Crypto markets are narrative-driven. Price moves often follow news by minutes, not hours. We had excellent technical data (CryptoPrism-DB) and sentiment indicators — but no structured news feed to explain why signals fired or to validate them with real-world events.
The obvious solution — use a third-party news API directly — hits two problems: (1) they're expensive at production volume, and (2) they don't let you build custom ML on top. We needed our own pipeline: fetch, normalise, deduplicate, and expose to the ML layer.
Two API sources chosen for complementary coverage: CoinDesk (editorial, authoritative) and CryptoCompare (breadth, global aggregation).
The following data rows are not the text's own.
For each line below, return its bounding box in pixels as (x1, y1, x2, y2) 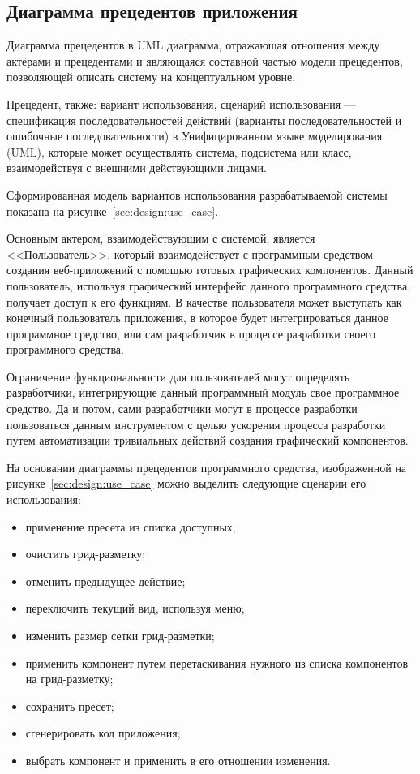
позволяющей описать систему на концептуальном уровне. (6, 68, 296, 85)
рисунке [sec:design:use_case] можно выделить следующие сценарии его (6, 475, 366, 492)
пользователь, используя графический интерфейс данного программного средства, (6, 277, 411, 294)
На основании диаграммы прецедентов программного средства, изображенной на (6, 458, 407, 475)
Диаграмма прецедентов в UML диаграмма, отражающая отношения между (6, 37, 380, 54)
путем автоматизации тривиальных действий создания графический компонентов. (6, 432, 409, 449)
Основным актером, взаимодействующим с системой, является (6, 230, 315, 247)
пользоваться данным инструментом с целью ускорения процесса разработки (6, 415, 386, 432)

The pipeline is a clean four-stage process:
- API Connector — HTTP client with retry logic, rate limiting, and pagination handling for both sources.
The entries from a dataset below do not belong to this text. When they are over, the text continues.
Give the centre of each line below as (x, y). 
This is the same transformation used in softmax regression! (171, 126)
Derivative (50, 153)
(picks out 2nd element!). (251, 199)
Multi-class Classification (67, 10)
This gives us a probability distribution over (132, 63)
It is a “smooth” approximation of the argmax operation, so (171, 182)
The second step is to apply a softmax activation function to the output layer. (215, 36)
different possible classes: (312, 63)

- Feature Extractor — Parses and transforms raw JSON into normalised schema: title, body, source, categories, published_at, tickers mentioned.
- Data Organizer — Deduplication by content hash, category normalisation across 182+ tags, source verification.
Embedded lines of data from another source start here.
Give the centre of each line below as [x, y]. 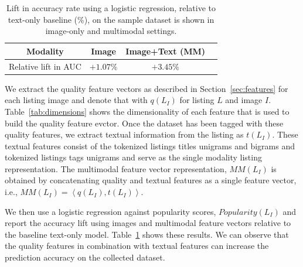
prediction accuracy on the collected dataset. [85, 257]
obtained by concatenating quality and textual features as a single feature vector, [151, 180]
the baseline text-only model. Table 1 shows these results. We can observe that [147, 234]
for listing [197, 100]
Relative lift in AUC [45, 66]
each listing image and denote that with [76, 100]
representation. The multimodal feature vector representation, [116, 168]
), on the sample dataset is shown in [149, 19]

- DB Connector — PostgreSQL UPSERT — never creates duplicates, always updates if content changes.
On top of the fetch pipeline sits an ML layer (features → inference → models → nlp) that runs sentiment classification, entity extraction, and topic modelling on stored articles. The 55.8% positive sentiment figure comes from this layer running against the full historical corpus.
CoinDesk and CryptoCompare often publish the same story (one originates, one aggregates). Deduplication by URL fails — different canonical URLs for the same article. Solution: content hash on normalised title + first 200 chars of body. Catches ~15% duplicates that URL matching would miss.
Both APIs have their own taxonomy. CoinDesk has "DeFi", CryptoCompare has "decentralized-finance" and "defi". Mapping 182 normalised categories across two inconsistent source schemas required building a translation table and fuzzy matching for edge cases.
The sentiment model trained on 2023 data performed poorly on 2025 articles — crypto vocabulary evolves fast ("restaking", "AI agents", "RWA" had no representation). Solution: quarterly retraining pipeline with the latest 90 days of articles as ground truth. The 55.8% positive figure reflects the retrained model.
Running full NLP inference on 500 articles per hour synchronously would block the fetch pipeline. Solution: decoupled fetch and inference — fetch writes raw articles immediately, inference runs as a separate job on a 15-minute delay, scoring batches of unprocessed articles.
Content hash deduplication is far more robust than URL deduplication for news aggregation. This seems obvious in retrospect but we tried URL-first and had to migrate.
Decoupling fetch from ML inference was the right architecture from day one — but we didn't do it initially. Running inference synchronously in the fetch pipeline caused timeouts during high-volume hours. Splitting them into independent jobs fixed latency and made each independently scalable.
Crypto NLP models need quarterly retraining at minimum. The vocabulary shifts faster than any other domain I've worked in.